Juncker, eigentlich ein leidenschaftlicher Europäer, sprach seltsam uninspiriert. Die EU befindet sich in der Krise, wie er selbst bekannte, aber ihrem wichtigsten Protagonisten scheint der Kampfeswille abhandengekommen zu sein.

Nicht, dass es seiner 50-minütigen Rede an Ankündigungen gemangelt hätte. Mehr Investitionen, mehr schnelles Internet, mehr Grenzschutz, mehr Verteidigungszusammenarbeit: Juncker breitete eine ganz Palette von Initiativen für die kommenden zwölf Monate aus, die nach seinen Worten entscheidend sein werden für den Zusammenhalt der Gemeinschaft.

Das ist schon eine Menge. Aber es ist nicht genug. Juncker entwirft weder eine Vision für die Gemeinschaft, noch lässt er sie greifbar werden für die Menschen. Der Kommissionspräsident beteuert, er spreche täglich mit den Bürgern. Aber ihre Wünsche und Anliegen zu transportieren, gelingt ihm nicht.

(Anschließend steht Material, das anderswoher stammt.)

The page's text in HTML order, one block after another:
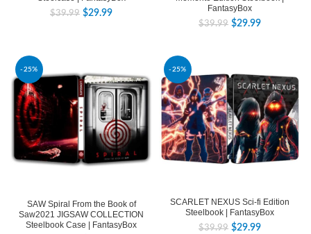
$39.99 $29.99
FantasyBox
$39.99 $29.99
-25%
SAW Spiral From the Book of
Saw2021 JIGSAW COLLECTION
Steelbook Case | FantasyBox
-25%
SCARLET NEXUS Sci-fi Edition
Steelbook | FantasyBox
$39.99 $29.99

Pragmatismus statt Emotion, kleine Schritte statt großer Worte: Junckers Rede erinnert im Stil stark an die Regierungserklärungen der Bundeskanzlerin. Und beide haben noch etwas gemein: Sie erreichen viele Menschen nicht mehr.

Den richtigen Ton trifft derzeit ein anderer: Donald Tusk, der Präsident des Europäischen Rates. Der Pole spricht die Probleme viel schonungsloser an: Das „Chaos“ während der Flüchtlingskrise im vergangenen Jahr und die zu langsame Reaktion darauf hätten das Vertrauen in die Institutionen weiter beschädigt, so Tusk. Vertrauen, das bereits durch die Finanzkrise gelitten habe. Das Brexit-Votum nur als Werk populistischer Scharlatane abzutun, warnt er, wäre ein „tödlicher Fehler“.

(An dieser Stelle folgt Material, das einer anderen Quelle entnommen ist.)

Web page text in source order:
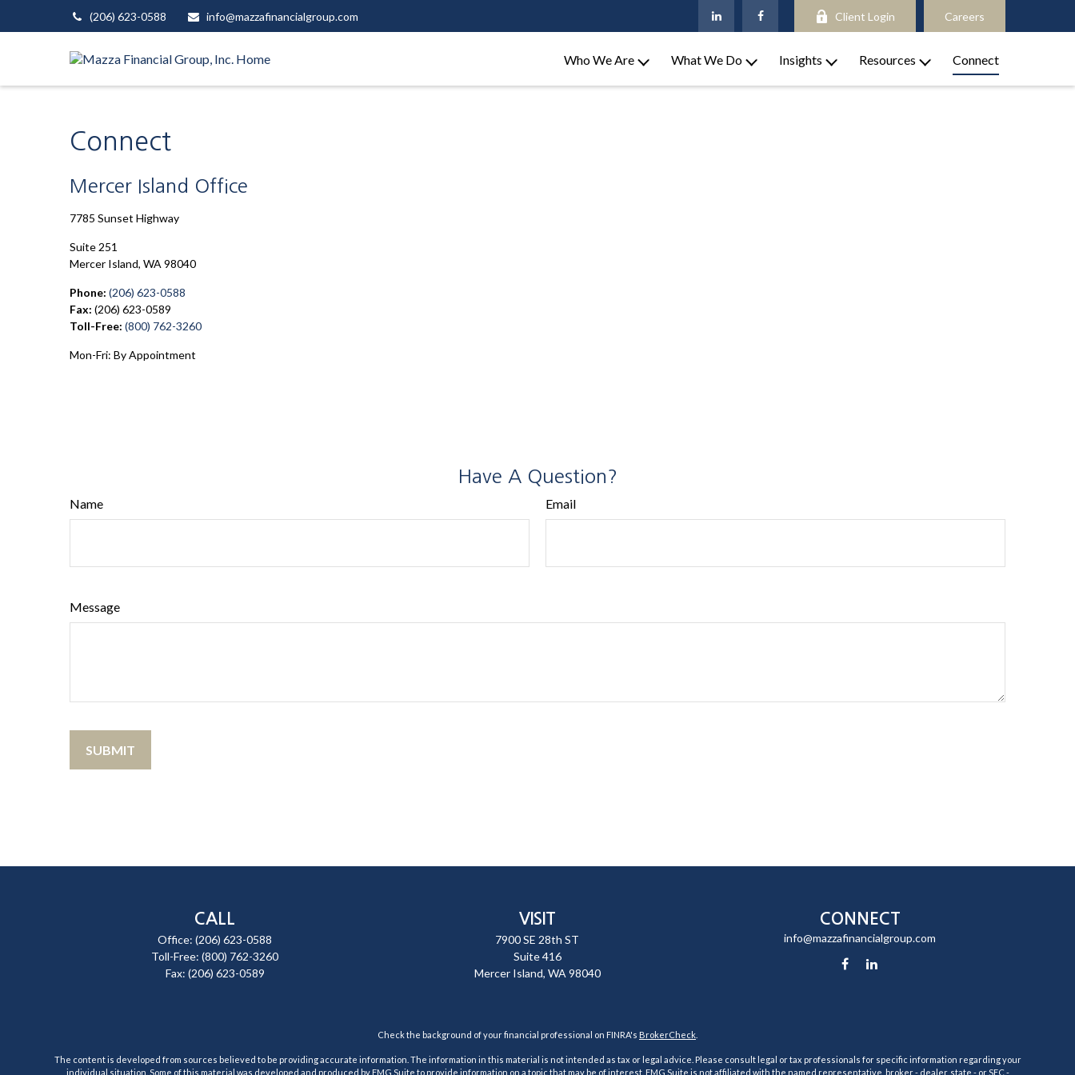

Klare Worte sind nötig, ohne gleich in Populismus zu verfallen. Die europäische Gemeinschaft läuft wie viele der nationalen Gesellschaften Gefahr sich zu spalten: in jene, die weiter ein liberales, weltoffenes Europa wollen und jene, die angesichts der Bedrohungen und Unübersichtlichkeiten mehr Grenzen setzen wollen.

Die politische Herkulesaufgabe wird sein, Brücken zwischen diesen beiden Lagern zu bauen. Tusk scheint dazu eher in der Lage zu sein als Juncker oder Merkel.